> **Required work**
All that is wanted is a word-for-word copy of the line with "Payment Calculator" and every line after it in the data below.

[Records contained in a dataset]

# # # # # # #

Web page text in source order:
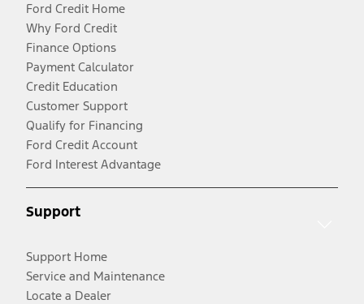
Ford Credit Home
Why Ford Credit
Finance Options
Payment Calculator
Credit Education
Customer Support
Qualify for Financing
Ford Credit Account
Ford Interest Advantage
Support
Support Home
Service and Maintenance
Locate a Dealer

# # # # # # #

> **Output of the task**
Payment Calculator
Credit Education
Customer Support
Qualify for Financing
Ford Credit Account
Ford Interest Advantage
Support
Support Home
Service and Maintenance
Locate a Dealer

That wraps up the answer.